Try it
The answer must be one number: how many lines in the data below include the string "July".

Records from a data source
-=-=-=-=-
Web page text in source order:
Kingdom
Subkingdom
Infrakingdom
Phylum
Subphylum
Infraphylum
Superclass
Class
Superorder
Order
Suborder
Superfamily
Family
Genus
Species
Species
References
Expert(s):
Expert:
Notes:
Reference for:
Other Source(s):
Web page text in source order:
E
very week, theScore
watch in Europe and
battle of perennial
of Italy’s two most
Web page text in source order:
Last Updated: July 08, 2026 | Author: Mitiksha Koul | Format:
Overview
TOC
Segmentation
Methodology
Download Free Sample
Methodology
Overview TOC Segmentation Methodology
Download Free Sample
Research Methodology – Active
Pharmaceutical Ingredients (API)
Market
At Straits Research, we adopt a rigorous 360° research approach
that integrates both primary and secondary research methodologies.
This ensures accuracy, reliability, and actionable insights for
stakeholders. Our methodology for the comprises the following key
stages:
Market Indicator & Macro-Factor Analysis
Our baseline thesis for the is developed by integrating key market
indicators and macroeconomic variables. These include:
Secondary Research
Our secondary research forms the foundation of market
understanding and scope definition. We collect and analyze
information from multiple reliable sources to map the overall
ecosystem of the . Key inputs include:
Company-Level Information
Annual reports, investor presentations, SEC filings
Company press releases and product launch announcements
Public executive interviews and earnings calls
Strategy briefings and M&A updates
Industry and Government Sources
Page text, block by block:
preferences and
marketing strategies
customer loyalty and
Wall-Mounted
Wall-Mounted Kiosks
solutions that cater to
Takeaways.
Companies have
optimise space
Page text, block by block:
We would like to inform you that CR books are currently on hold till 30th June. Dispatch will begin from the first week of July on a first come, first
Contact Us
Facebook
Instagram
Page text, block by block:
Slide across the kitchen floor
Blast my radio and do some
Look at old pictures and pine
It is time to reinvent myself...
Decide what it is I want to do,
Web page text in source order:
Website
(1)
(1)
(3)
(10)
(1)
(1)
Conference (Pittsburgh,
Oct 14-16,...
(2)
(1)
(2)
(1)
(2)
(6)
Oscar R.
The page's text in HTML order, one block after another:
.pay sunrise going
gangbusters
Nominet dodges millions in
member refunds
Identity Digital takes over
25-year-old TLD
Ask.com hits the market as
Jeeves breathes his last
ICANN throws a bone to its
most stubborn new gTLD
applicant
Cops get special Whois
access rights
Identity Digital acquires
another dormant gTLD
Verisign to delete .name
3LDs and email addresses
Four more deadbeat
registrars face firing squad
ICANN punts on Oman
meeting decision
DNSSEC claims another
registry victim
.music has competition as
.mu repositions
-=-=-=-=-
Response below
2